E questo proprio mentre l’ISPRA e i suoi vertici – De Bernardinis e il suo competentissimo DG Stefano La Porta, reduce dal trionfo dell’aver redatto, su incarico dell’allora Presidente Marrazzo, lo splendido piano regionale dei rifiuti della Regione Lazio, dell’efficacia del quale ognuno può rendersi conto – sono in questo momento in difficoltà di fronte all’attacco rapinoso della SOGESID, che Casini ha dotato di un Presidente abile, competente, corretto, soprattutto dotato di quello che più serve a chi fa il suo mestiere: un bravo protettore, nella persona di Pier Ferdinando Casini, che mira a portare nei suoi armadi gli incarichi di lavoro del Ministero, e nelle sue cassette i pochi soldi dei quali il Ministero dispone.

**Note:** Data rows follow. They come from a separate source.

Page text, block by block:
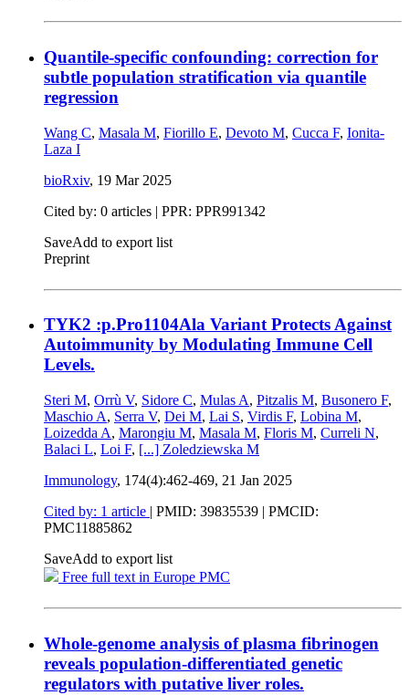
Quantile-specific confounding: correction for
subtle population stratification via quantile
regression
Wang C, Masala M, Fiorillo E, Devoto M, Cucca F, Ionita-
Laza I
bioRxiv, 19 Mar 2025
Cited by: 0 articles | PPR: PPR991342
SaveAdd to export list
Preprint
TYK2 :p.Pro1104Ala Variant Protects Against
Autoimmunity by Modulating Immune Cell
Levels.
Steri M, Orrù V, Sidore C, Mulas A, Pitzalis M, Busonero F,
Maschio A, Serra V, Dei M, Lai S, Virdis F, Lobina M,
Loizedda A, Marongiu M, Masala M, Floris M, Curreli N,
Balaci L, Loi F, [...] Zoledziewska M
Immunology, 174(4):462-469, 21 Jan 2025
Cited by: 1 article | PMID: 39835539 | PMCID:
PMC11885862
SaveAdd to export list
Free full text in Europe PMC
Whole-genome analysis of plasma fibrinogen
reveals population-differentiated genetic
regulators with putative liver roles.
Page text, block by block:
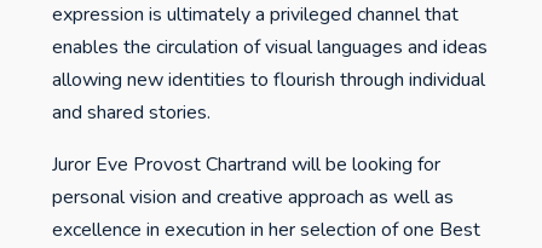
expression is ultimately a privileged channel that
enables the circulation of visual languages and ideas
allowing new identities to flourish through individual
and shared stories.
Juror Eve Provost Chartrand will be looking for
personal vision and creative approach as well as
excellence in execution in her selection of one Best

Marco Staderini (è lui il Presidente della SOGESID del quale stavo parlando) ha infatti appena firmato un accordo col quale il Ministero affida alla sua società praticamente tutte le attività che vorrà svolgere, anche quelle istituzionalmente destinate all’ISPRA. Comprese le scelte politiche! Una volta tanto, e visto che il Ministro non è del PD, i sindacati si sono attivati per il mantenimento delle attività proprie, al Ministero o almeno all’ISPRA; e soprattutto del mantenimento all’ISPRA dei pochi fondi disponibili: secondo la CGIL, a meno di nuovi interventi, ISPRA è oggi in grado di pagare gli stipendi ai dipendenti solo fino al mese di giugno.

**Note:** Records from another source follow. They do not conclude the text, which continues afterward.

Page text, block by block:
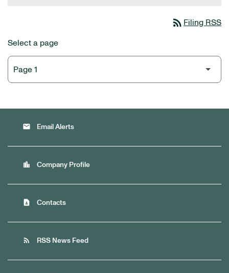
rss_feed Filing RSS
Select a page
email Email Alerts
location_city Company Profile
contact_page Contacts
rss_feed RSS News Feed
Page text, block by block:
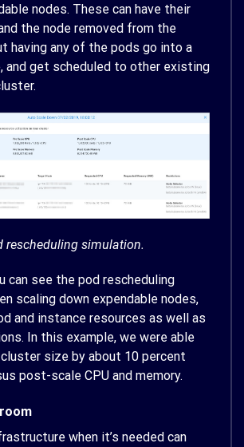
nodes. These can have their
the node removed from the
having any of the pods go into a
and get scheduled to other existing
rescheduling simulation.
can see the pod rescheduling
scaling down expendable nodes,
and instance resources as well as
In this example, we were able
size by about 10 percent
post-scale CPU and memory.
when it’s needed can
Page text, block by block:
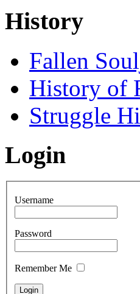
History
Fallen
History of
Struggle
Login
Username
Password
Remember Me
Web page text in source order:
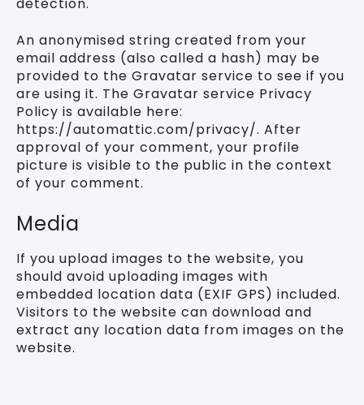
detection.
An anonymised string created from your
email address (also called a hash) may be
provided to the Gravatar service to see if you
are using it. The Gravatar service Privacy
Policy is available here:
https://automattic.com/privacy/. After
approval of your comment, your profile
picture is visible to the public in the context
of your comment.
Media
If you upload images to the website, you
should avoid uploading images with
embedded location data (EXIF GPS) included.
Visitors to the website can download and
extract any location data from images on the
website.
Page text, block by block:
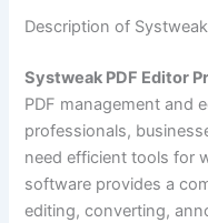
Description of
Systweak PDF Editor
PDF management and
professionals,
need efficient tools for
software provides a
editing, converting,
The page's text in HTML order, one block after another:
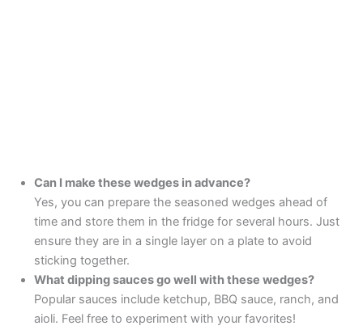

De Bernardinis, sentitosi abbandonato dal Governo, sta cercando riparo all’opposizione; il deputato del M5S Massimo Felice De Rosa è il più attivo sul campo: a testimonianza della solidarietà del suo movimento con De Bernardinis ha presentato una lunga anche se sgangherata interrogazione ed ha partecipato ad una Assemblea del personale.

Insomma, il Ministro Galletti non ha vita facile di questi tempi; ma lui se ne sta a Largo Goldoni, e il suo massimo impegno sta nell’impedire al Capo di Gabinetto di spostare lì i suoi uffici. Al Ministero qualcuno ci dovrà pur stare; e se nessuno se ne accorge, pazienza.